# [PROBLEM REQUIREMENTS]
The needed output is the run of lines below from the one containing "help answer your" through the one containing "timeless designs &", copied exactly and free of pictures.

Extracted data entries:
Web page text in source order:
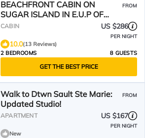
BEACHFRONT CABIN ON
SUGAR ISLAND IN E.U.P OF
MICHIGAN
FROM
CABIN US $286
PER NIGHT
10.0(13 Reviews)
2 BEDROOMS
8 GUESTS
GET THE BEST PRICE
Walk to Dtwn Sault Ste Marie:
Updated Studio!
FROM
APARTMENT US $167
PER NIGHT
New
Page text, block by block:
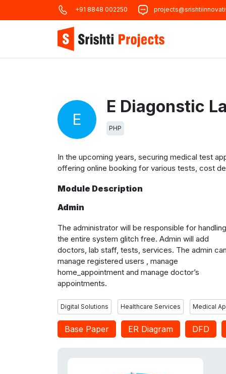
+91 8848 002250
E
E Diagonstic
PHP
In the upcoming years, securing medical test
offering online booking for various tests, cost
Module Description
Admin
The administrator will be responsible for handling
the entire system glitch free. Admin will add
doctors, lab staff, tests, services. The admin can
manage registered users , manage
home_appointment and manage doctor’s
appointments.
Digital Solutions Healthcare Services Medical
Base Paper ER Diagram DFD
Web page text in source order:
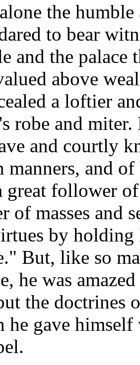
the
to bear
and the
above
a loftier
robe and
and courtly
manners, and
great follower
of masses and
by
But, like so
he was
the
he gave
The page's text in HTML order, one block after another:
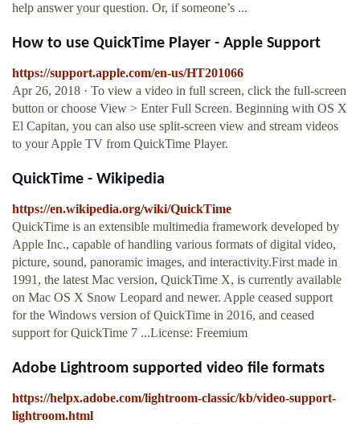
help answer your question. Or, if someone’s ...
How to use QuickTime Player - Apple Support
https://support.apple.com/en-us/HT201066
Apr 26, 2018 · To view a video in full screen, click the full-screen
button or choose View > Enter Full Screen. Beginning with OS X
El Capitan, you can also use split-screen view and stream videos
to your Apple TV from QuickTime Player.
QuickTime - Wikipedia
https://en.wikipedia.org/wiki/QuickTime
QuickTime is an extensible multimedia framework developed by
Apple Inc., capable of handling various formats of digital video,
picture, sound, panoramic images, and interactivity.First made in
1991, the latest Mac version, QuickTime X, is currently available
on Mac OS X Snow Leopard and newer. Apple ceased support
for the Windows version of QuickTime in 2016, and ceased
support for QuickTime 7 ...License: Freemium
Adobe Lightroom supported video file formats
https://helpx.adobe.com/lightroom-classic/kb/video-support-
lightroom.html
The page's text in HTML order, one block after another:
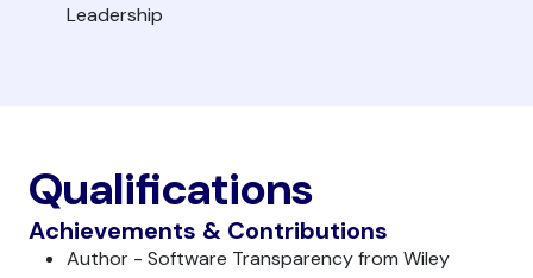
Leadership
Qualifications
Achievements & Contributions
Author - Software Transparency from Wiley
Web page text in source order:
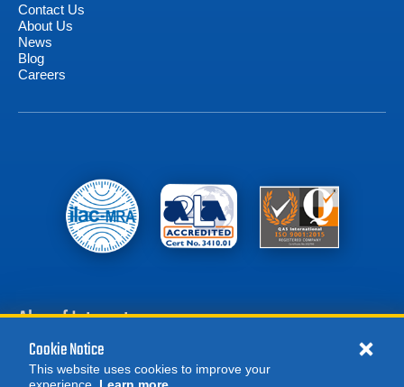
Contact Us
About Us
News
Blog
Careers
Also of Interest
Battery Test Equipment
Calibration Test Equipment
Cookie Notice
This website uses cookies to improve your
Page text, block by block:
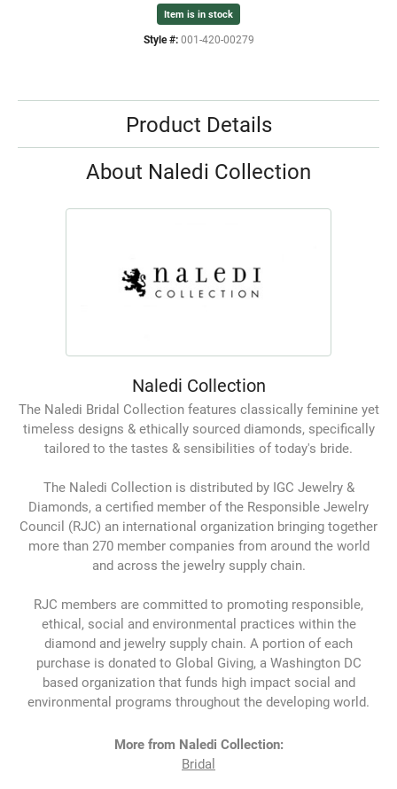
Item is in stock
Style #: 001-420-00279
Product Details
About Naledi Collection
Naledi Collection
The Naledi Bridal Collection features classically feminine yet
timeless designs & ethically sourced diamonds, specifically
tailored to the tastes & sensibilities of today's bride.
The Naledi Collection is distributed by IGC Jewelry &
Diamonds, a certified member of the Responsible Jewelry
Council (RJC) an international organization bringing together
more than 270 member companies from around the world
and across the jewelry supply chain.
RJC members are committed to promoting responsible,
ethical, social and environmental practices within the
diamond and jewelry supply chain. A portion of each
purchase is donated to Global Giving, a Washington DC
based organization that funds high impact social and
environmental programs throughout the developing world.
More from Naledi Collection:
Bridal
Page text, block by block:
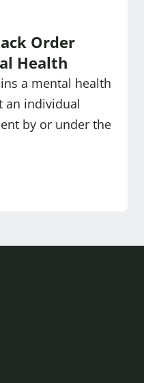
Order
Health
a mental health
an individual
by or under the

# [WRITTEN RESPONSE]
help answer your question. Or, if someone’s ...
How to use QuickTime Player - Apple Support
https://support.apple.com/en-us/HT201066
Apr 26, 2018 · To view a video in full screen, click the full-screen
button or choose View > Enter Full Screen. Beginning with OS X
El Capitan, you can also use split-screen view and stream videos
to your Apple TV from QuickTime Player.
QuickTime - Wikipedia
https://en.wikipedia.org/wiki/QuickTime
QuickTime is an extensible multimedia framework developed by
Apple Inc., capable of handling various formats of digital video,
picture, sound, panoramic images, and interactivity.First made in
1991, the latest Mac version, QuickTime X, is currently available
on Mac OS X Snow Leopard and newer. Apple ceased support
for the Windows version of QuickTime in 2016, and ceased
support for QuickTime 7 ...License: Freemium
Adobe Lightroom supported video file formats
https://helpx.adobe.com/lightroom-classic/kb/video-support-
lightroom.html
The page's text in HTML order, one block after another:
Leadership
Qualifications
Achievements & Contributions
Author - Software Transparency from Wiley
Web page text in source order:
Contact Us
About Us
News
Blog
Careers
Also of Interest
Battery Test Equipment
Calibration Test Equipment
Cookie Notice
This website uses cookies to improve your
Page text, block by block:
Item is in stock
Style #: 001-420-00279
Product Details
About Naledi Collection
Naledi Collection
The Naledi Bridal Collection features classically feminine yet
timeless designs & ethically sourced diamonds, specifically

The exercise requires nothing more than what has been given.